Over Fanore and Kilcorney, through Lismara and Tuamashee, the winds course, battering and caressing, rippling the surfaces of turloughs, those seasonal lakes brimming with dark water. Like cattle labouring home full, the clouds move with the wind over the towns and villages and the long wet ribbons of roads that lead across the midland plains. With rain on the wind, the whole island can be wet within hours of those first clouds descending on the Burren. Although the hills on the west coast draw down heavy, dreary rains, they still leave enough for the midland pastures and even for Dublin city. In the Kilmacud suburb of that city, Minogue, long exiled from the precincts of the Burren, slept fitfully on the couch.

Kathleen Minogue, Dublinwoman, opened the bedroom curtains just in time to see the Dublin Mountains fade into the mist as the rain rolled down into the suburbs. She plugged the kettle in, tiptoed back to the doorway and surveyed her husband. He stirred and laid an arm over his eyes. Asleep in his jacket even, she thought. She was caught between exasperation and pity. He was very long.

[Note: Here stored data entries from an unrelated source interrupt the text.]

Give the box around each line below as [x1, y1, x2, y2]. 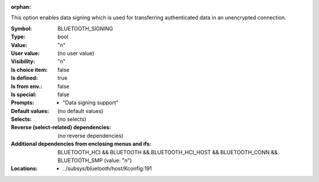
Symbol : [11, 25, 32, 32]
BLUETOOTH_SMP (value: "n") [57, 157, 132, 164]
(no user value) [57, 49, 95, 57]
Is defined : [11, 74, 38, 82]
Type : [11, 33, 26, 41]
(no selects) [57, 115, 87, 123]
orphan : [11, 4, 31, 10]
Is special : [11, 91, 37, 98]

“I know what you’re thinking,” he murmured. She started. His eyes stayed dosed as he raised his forearm from his eyes and stretched. The kettle wheezed and ticked stronger in the kitchen.

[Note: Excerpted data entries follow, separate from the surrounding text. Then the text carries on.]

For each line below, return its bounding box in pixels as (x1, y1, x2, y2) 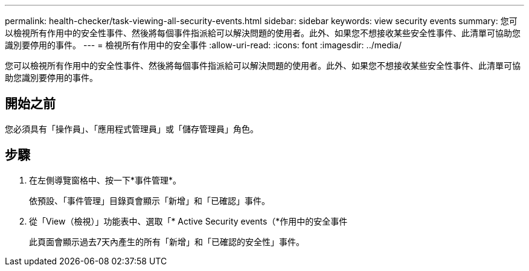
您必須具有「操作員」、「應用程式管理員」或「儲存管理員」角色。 (5, 123, 258, 134)
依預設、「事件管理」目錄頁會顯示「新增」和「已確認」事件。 (29, 195, 270, 206)
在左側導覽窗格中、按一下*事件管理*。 (29, 174, 182, 185)
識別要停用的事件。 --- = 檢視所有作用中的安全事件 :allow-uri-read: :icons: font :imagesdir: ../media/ (5, 40, 402, 50)
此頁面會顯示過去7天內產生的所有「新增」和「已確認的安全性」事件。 (29, 236, 304, 247)
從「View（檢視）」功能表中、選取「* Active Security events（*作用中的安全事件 (29, 215, 348, 226)
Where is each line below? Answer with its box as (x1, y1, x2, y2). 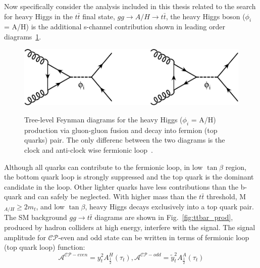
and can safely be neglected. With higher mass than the (24, 191, 197, 202)
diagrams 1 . (4, 31, 41, 41)
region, (225, 161, 246, 172)
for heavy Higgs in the (4, 11, 73, 21)
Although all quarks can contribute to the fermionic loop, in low (4, 161, 203, 172)
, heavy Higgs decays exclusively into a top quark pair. (85, 201, 254, 212)
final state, (82, 11, 115, 21)
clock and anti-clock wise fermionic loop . (24, 145, 153, 155)
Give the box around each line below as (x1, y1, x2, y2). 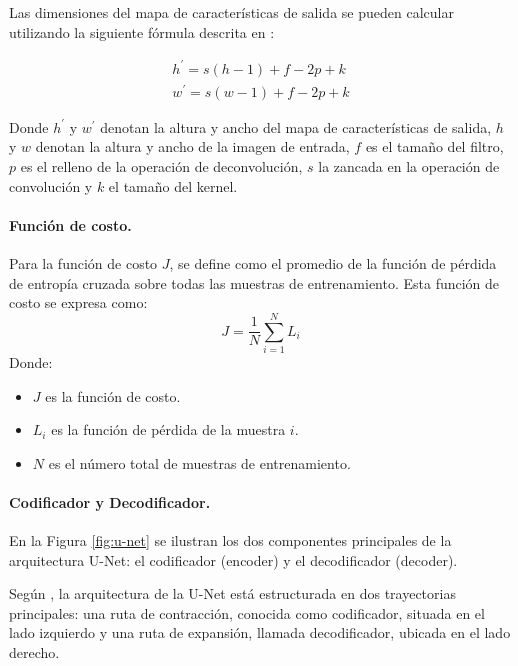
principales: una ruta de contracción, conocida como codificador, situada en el (9, 602, 485, 623)
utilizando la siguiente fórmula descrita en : (9, 21, 275, 42)
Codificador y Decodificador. (9, 491, 211, 512)
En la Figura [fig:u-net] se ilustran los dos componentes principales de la (9, 530, 452, 551)
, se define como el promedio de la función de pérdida (169, 253, 497, 273)
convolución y (9, 175, 93, 196)
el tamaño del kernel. (108, 175, 238, 196)
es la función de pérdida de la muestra (51, 419, 286, 440)

“Don’t be so sure of yourself,” she said.

Awake but fuzzy from the whiskey, Minogue tried to pull back a piece of his dream as it fell into obscurity. All that remained was a face indistinctly recalled and fading fast: a man, young, smiling at him, asking him or telling him something. Familiar, gone. At least it wasn’t Jelly Nolan’s face.

“Looking over the wreckage and wondering, I’ll bet,” he said. “Go on, tell me you aren’t now. I’m a detective. You can’t cod me.

“We have an early start on Hallowe’en here with you on the couch. Frankenstein or something.”